On Thursday, July 1, 2021 4:08 AM, Peter Xu wrote:
> Taking the mutex every time for each dirty bit to clear is too slow,
> especially we'll
> take/release even if the dirty bit is cleared. So far it's only used to sync
> with
> special cases with qemu_guest_free_page_hint() against migration thread,
> nothing really that serious yet. Let's move the lock to be upper.
>
> There're two callers of migration_bitmap_clear_dirty().
>
> For migration, move it into ram_save_iterate(). With the help of MAX_WAIT
> logic, we'll only run ram_save_iterate() for no more than 50ms-ish time, so
> taking
> the lock once there at the entry. It also means any call sites to
> qemu_guest_free_page_hint() can be delayed; but it should be very rare, only
> during migration, and I don't see a problem with it.
>
> For COLO, move it up to colo_flush_ram_cache(). I think COLO forgot to take
> that lock even when calling ramblock_sync_dirty_bitmap(), where another
> example is migration_bitmap_sync() who took it right. So let the mutex cover
> both the
> ramblock_sync_dirty_bitmap() and migration_bitmap_clear_dirty() calls.
>
> It's even possible to drop the lock so we use atomic operations upon rb->bmap
> and the variable migration_dirty_pages. I didn't do it just to still be
> safe, also
> not predictable whether the frequent atomic ops could bring overhead too e.g.

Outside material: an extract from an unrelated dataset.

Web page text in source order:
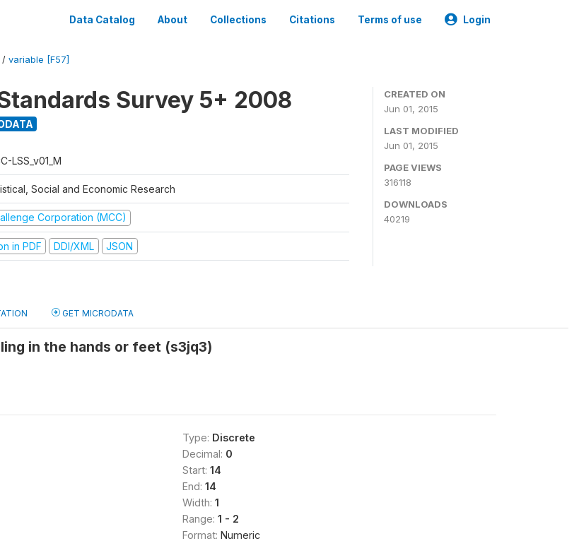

> on huge vms when it happens very often. When that really comes, we can
> keep a local counter and periodically call atomic ops. Keep it simple for
> now.
>
If free page opt is enabled, 50ms waiting time might be too long for handling
just one hint (via qemu_guest_free_page_hint)?
How about making the lock conditionally?
e.g.
#define QEMU_LOCK_GUARD_COND (lock, cond) {
if (cond)
QEMU_LOCK_GUARD(lock);
}
Then in migration_bitmap_clear_dirty:
QEMU_LOCK_GUARD_COND(&rs->bitmap_mutex, rs->fpo_enabled);
Best,
Wei